▶ _Data supplied_:
_ _ _ _ _

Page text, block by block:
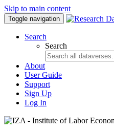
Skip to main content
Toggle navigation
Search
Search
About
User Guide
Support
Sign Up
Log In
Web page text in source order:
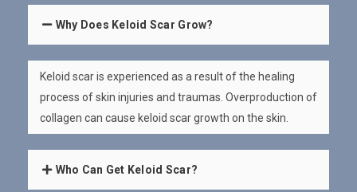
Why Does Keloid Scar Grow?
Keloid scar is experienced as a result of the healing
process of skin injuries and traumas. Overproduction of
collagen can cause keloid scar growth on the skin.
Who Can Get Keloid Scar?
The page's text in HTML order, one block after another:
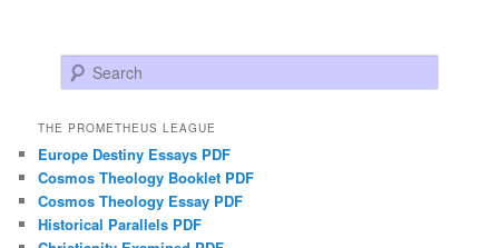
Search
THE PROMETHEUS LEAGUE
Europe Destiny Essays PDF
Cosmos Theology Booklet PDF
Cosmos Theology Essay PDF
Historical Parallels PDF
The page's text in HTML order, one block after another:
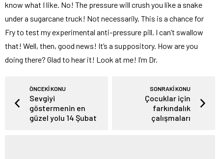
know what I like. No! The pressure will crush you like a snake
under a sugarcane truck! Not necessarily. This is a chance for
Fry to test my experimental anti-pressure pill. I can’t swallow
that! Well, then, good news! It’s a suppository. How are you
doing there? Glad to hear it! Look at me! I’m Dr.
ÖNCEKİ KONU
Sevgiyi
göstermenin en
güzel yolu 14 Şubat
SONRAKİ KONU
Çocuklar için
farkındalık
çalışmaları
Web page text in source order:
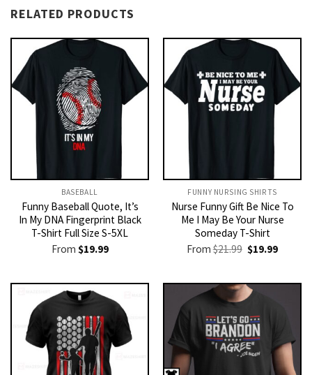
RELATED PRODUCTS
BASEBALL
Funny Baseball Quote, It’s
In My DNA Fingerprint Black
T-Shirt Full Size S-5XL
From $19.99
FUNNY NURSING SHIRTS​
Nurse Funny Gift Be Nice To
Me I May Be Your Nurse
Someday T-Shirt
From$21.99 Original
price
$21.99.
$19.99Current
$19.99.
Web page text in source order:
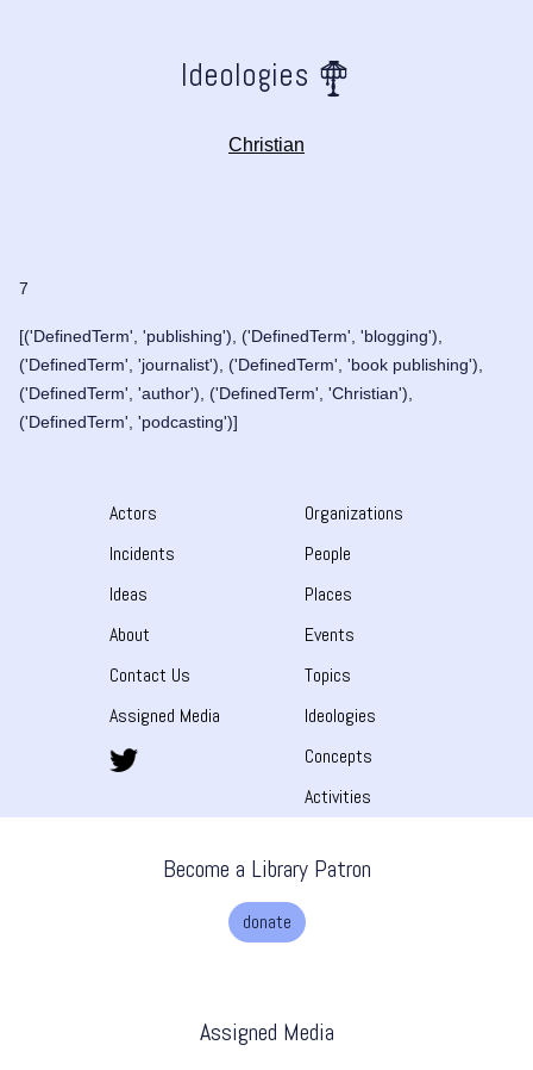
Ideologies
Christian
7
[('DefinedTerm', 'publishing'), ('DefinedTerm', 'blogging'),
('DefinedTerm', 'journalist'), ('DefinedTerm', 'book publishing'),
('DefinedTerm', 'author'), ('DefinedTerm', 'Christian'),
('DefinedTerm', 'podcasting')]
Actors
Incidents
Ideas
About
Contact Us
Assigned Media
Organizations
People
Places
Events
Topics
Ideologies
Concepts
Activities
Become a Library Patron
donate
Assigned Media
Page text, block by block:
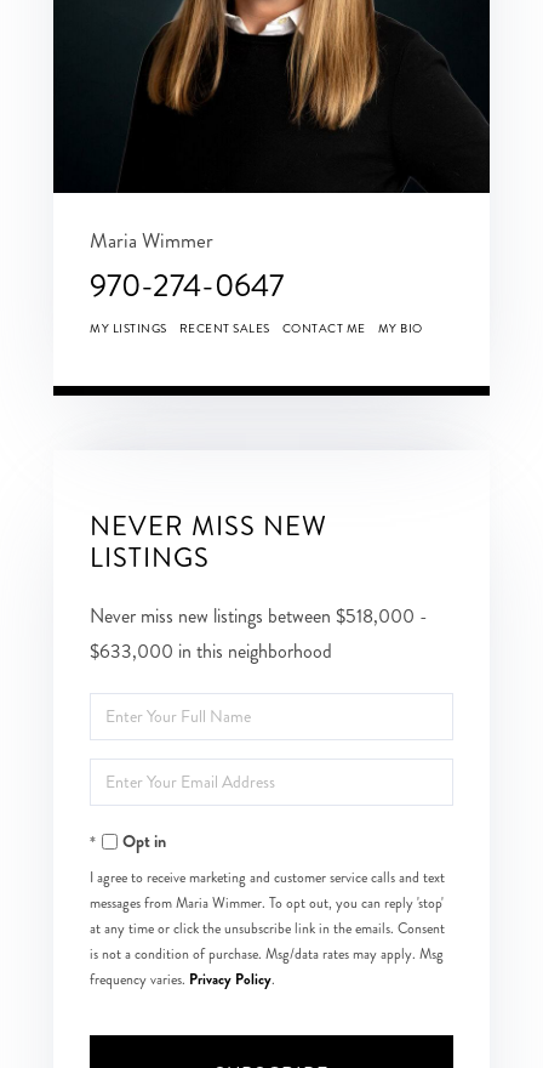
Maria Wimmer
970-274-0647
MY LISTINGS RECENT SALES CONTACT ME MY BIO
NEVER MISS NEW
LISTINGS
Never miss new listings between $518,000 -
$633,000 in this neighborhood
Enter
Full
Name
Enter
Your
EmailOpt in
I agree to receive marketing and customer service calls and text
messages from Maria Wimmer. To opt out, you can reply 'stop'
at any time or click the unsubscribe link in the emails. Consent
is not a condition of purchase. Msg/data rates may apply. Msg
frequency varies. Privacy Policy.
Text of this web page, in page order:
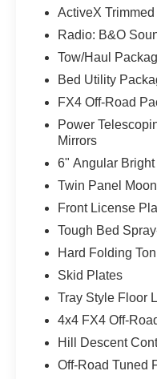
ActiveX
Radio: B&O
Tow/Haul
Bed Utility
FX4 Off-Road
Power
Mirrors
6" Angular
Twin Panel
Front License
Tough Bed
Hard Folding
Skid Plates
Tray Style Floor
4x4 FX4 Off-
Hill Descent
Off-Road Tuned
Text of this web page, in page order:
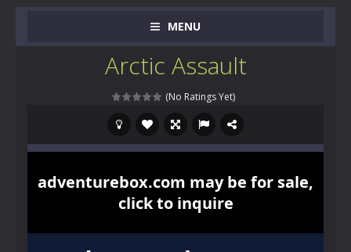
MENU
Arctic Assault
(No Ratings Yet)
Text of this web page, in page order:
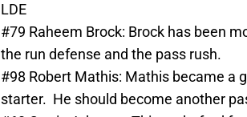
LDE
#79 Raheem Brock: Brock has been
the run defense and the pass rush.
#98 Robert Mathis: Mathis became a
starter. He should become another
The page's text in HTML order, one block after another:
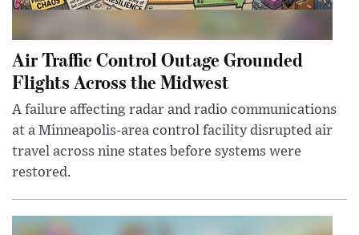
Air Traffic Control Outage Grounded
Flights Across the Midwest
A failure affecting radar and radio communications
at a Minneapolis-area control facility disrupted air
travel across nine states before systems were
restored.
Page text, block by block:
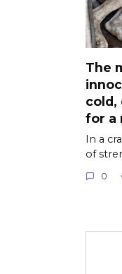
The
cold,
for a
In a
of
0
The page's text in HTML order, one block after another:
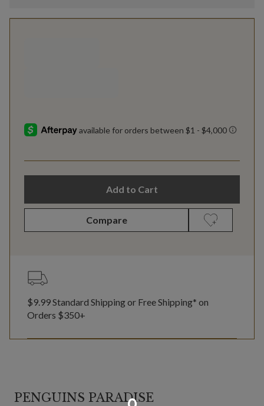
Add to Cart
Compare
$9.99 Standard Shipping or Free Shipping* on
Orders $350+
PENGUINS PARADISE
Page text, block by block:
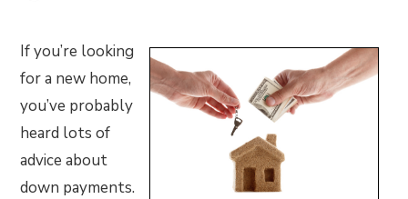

_ _ _ _ _

▶ _Goal of the exercise_: Please output the records above exactly, without the pictures.

▶ _Exercise output_:
Page text, block by block:
Skip to main content
Toggle navigation
Search
Search
About
User Guide
Support
Sign Up
Log In
Web page text in source order:
Why Does Keloid Scar Grow?
Keloid scar is experienced as a result of the healing
process of skin injuries and traumas. Overproduction of
collagen can cause keloid scar growth on the skin.
Who Can Get Keloid Scar?
The page's text in HTML order, one block after another:
Search
THE PROMETHEUS LEAGUE
Europe Destiny Essays PDF
Cosmos Theology Booklet PDF
Cosmos Theology Essay PDF
Historical Parallels PDF
The page's text in HTML order, one block after another:
know what I like. No! The pressure will crush you like a snake
under a sugarcane truck! Not necessarily. This is a chance for
Fry to test my experimental anti-pressure pill. I can’t swallow
that! Well, then, good news! It’s a suppository. How are you
doing there? Glad to hear it! Look at me! I’m Dr.
ÖNCEKİ KONU
Sevgiyi
göstermenin en
güzel yolu 14 Şubat
SONRAKİ KONU
Çocuklar için
farkındalık
çalışmaları
Web page text in source order:
RELATED PRODUCTS
BASEBALL
Funny Baseball Quote, It’s
In My DNA Fingerprint Black
T-Shirt Full Size S-5XL
From $19.99
FUNNY NURSING SHIRTS​
Nurse Funny Gift Be Nice To
Me I May Be Your Nurse
Someday T-Shirt
From$21.99 Original
price
$21.99.
$19.99Current
$19.99.
Web page text in source order:
Ideologies
Christian
7
[('DefinedTerm', 'publishing'), ('DefinedTerm', 'blogging'),
('DefinedTerm', 'journalist'), ('DefinedTerm', 'book publishing'),
('DefinedTerm', 'author'), ('DefinedTerm', 'Christian'),
('DefinedTerm', 'podcasting')]
Actors
Incidents
Ideas
About
Contact Us
Assigned Media
Organizations
People
Places
Events
Topics
Ideologies
Concepts
Activities
Become a Library Patron
donate
Assigned Media
Page text, block by block:
Maria Wimmer
970-274-0647
MY LISTINGS RECENT SALES CONTACT ME MY BIO
NEVER MISS NEW
LISTINGS
Never miss new listings between $518,000 -
$633,000 in this neighborhood
Enter
Full
Name
Enter
Your
EmailOpt in
I agree to receive marketing and customer service calls and text
messages from Maria Wimmer. To opt out, you can reply 'stop'
at any time or click the unsubscribe link in the emails. Consent
is not a condition of purchase. Msg/data rates may apply. Msg
frequency varies. Privacy Policy.
Text of this web page, in page order:
ActiveX
Radio: B&O
Tow/Haul
Bed Utility
FX4 Off-Road
Power
Mirrors
6" Angular
Twin Panel
Front License
Tough Bed
Hard Folding
Skid Plates
Tray Style Floor
4x4 FX4 Off-
Hill Descent
Off-Road Tuned
Text of this web page, in page order:
MENU
Arctic Assault
(No Ratings Yet)
Text of this web page, in page order:
LDE
#79 Raheem Brock: Brock has been
the run defense and the pass rush.
#98 Robert Mathis: Mathis became a
starter. He should become another
The page's text in HTML order, one block after another:
Air Traffic Control Outage Grounded
Flights Across the Midwest
A failure affecting radar and radio communications
at a Minneapolis-area control facility disrupted air
travel across nine states before systems were
restored.
Page text, block by block:
The
cold,
for a
In a
of
0
The page's text in HTML order, one block after another:
Add to Cart
Compare
$9.99 Standard Shipping or Free Shipping* on
Orders $350+
PENGUINS PARADISE
Page text, block by block:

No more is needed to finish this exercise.